SIGNIFICANCE AND USE
4.1 This practice is intended for the collection of airborne fungal spores or fragments, or both, using inertial impaction.  
4.2 It is the responsibility of the user to assure that they are in compliance with all local, state and federal regulations governing the inspection of buildings for fungal colonization and the collection of associated samples.  
4.3 This practice is intended to provide the user with a basic understanding of the equipment, materials and instructions necessary to effectively collect air samples using an inertial impactor.  
4.4 This practice, when properly executed, may also be used for the evaluation of other types of airborne particles with the capturing characteristics appropriate for inertial impactor, and for which appropriate analytical methods exist. Such particles may include dust mites, skin cells, pollen, and other materials.
SCOPE
1.1 The purpose of this practice is to describe procedures for the collection of airborne fungal spores or fragments, or both, using inertial impaction sampling techniques.  
1.2 This practice is not intended to limit the user from the collection of other airborne particulates that may be of interest and captured through this technique.  
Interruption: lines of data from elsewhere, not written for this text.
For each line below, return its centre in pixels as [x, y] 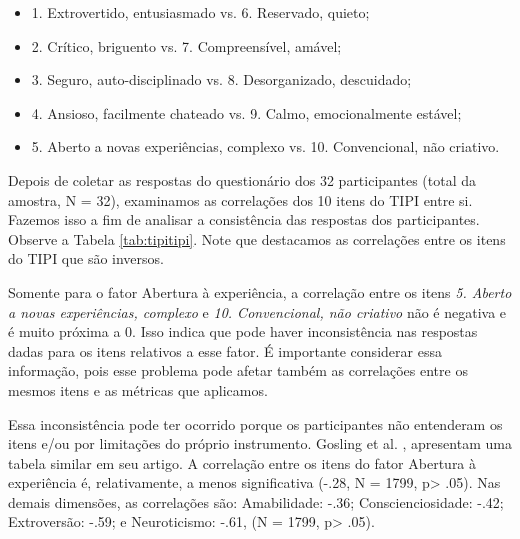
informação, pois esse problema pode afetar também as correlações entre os [238, 370]
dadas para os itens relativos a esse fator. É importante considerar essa [225, 350]
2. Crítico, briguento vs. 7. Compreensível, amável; [186, 45]
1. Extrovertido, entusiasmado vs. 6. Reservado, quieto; [200, 12]
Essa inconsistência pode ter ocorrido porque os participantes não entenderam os [255, 423]
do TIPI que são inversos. [86, 258]
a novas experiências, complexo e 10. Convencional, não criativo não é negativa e [257, 311]
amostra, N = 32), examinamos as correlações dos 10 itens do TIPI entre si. [240, 199]
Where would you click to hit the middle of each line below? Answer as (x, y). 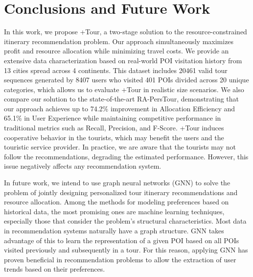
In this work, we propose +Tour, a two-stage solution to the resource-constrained (126, 32)
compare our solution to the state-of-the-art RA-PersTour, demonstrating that (122, 99)
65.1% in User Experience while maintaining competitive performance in (113, 118)
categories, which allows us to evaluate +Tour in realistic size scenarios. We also (124, 89)
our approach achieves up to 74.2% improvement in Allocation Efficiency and (120, 108)
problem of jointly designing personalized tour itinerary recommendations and (121, 192)
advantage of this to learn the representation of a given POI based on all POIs (122, 240)
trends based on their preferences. (55, 269)

1.3 This practice presumes that the user has a fundamental understanding of field investigative techniques related to the scientific process, and sampling plan development and implementation. It is important to establish the related hypothesis to be tested and the supporting analytical methodology needed in order to identify the sampling media to be used and the laboratory conditions for analysis.  
1.4 This practice does not address the development of a formal hypothesis or the establishment of appropriate and defensible investigation and sampling objectives. It is presumed the investigator has the experience and knowledge base to address these issues.  
1.5 This practice does not provide the user sufficient information to allow for interpretation of the analytical results from sample collection. It is the user's responsibility to seek or obtain the information and knowledge necessary to interpret the sample results reported by the laboratory.  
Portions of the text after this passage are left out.